А если бы знал Сильвестр о встрече фрязина с Иваном, конечно, об одном бы Бога стал молить: чтобы забыл государь ту пожарную ночь, когда был так грубо обманут и на шесть лет заключен словно в неволю.
* * *
Быстро, весело, с говором и песнями гребцов, а то и на парусах при попутном ветре спускались барки поезда царского сперва вниз по Сестре, а там – и по верхнему плесу Волги, до самой Шексны, где подниматься вверх пришлось, и сразу поездка замедлилась.
Но дни стояли светлые, теплые, совсем майские, хоть май уж минул, да и июнь – тоже почти прошел, и близок знойный июль, месяц первой жатвы, страдная пора на Руси. Здесь, на воде, – даже зной не особенно ощутителен. Прохладой тянет от глади речной, из кустов и камышей прибрежных. Волны плещут, ласкают, баюкают…

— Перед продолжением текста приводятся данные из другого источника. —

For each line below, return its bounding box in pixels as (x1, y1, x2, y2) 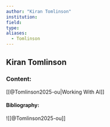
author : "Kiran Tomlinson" (6, 8, 72, 15)
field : (6, 19, 22, 25)
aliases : (6, 30, 27, 36)
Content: (6, 75, 32, 83)
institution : (6, 14, 38, 20)
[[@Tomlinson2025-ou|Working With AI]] (6, 88, 105, 95)
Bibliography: (6, 102, 40, 109)
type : (6, 25, 19, 31)

Ивану и Настасье казалось, что никогда они еще не были так счастливы и не любили друг дружку, как в эти чудные, теплые, ясные дни…

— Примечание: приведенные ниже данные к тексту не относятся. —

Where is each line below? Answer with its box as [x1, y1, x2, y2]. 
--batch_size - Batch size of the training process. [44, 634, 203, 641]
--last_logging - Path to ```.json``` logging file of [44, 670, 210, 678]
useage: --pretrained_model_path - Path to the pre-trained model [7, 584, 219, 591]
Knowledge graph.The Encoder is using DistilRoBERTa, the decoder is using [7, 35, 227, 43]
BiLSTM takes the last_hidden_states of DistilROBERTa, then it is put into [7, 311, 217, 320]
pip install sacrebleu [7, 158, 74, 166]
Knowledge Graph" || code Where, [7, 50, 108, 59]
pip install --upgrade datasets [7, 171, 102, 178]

Избыв войну, болезнь, опасность возмущения боярского, Иван словно ожил здесь. А решимость начать последнюю борьбу с непокорными слугами, нанести решительный, смертельный удар всем похитителям воли и власти царской – эта решимость придавала словам и движениям юного государя какую-то силу, зажигала глаза особым огнем! И не могла налюбоваться царица порой на супруга своего богоданного. Горячо, беззаветно ласкала его и сама принимала ласки горячие…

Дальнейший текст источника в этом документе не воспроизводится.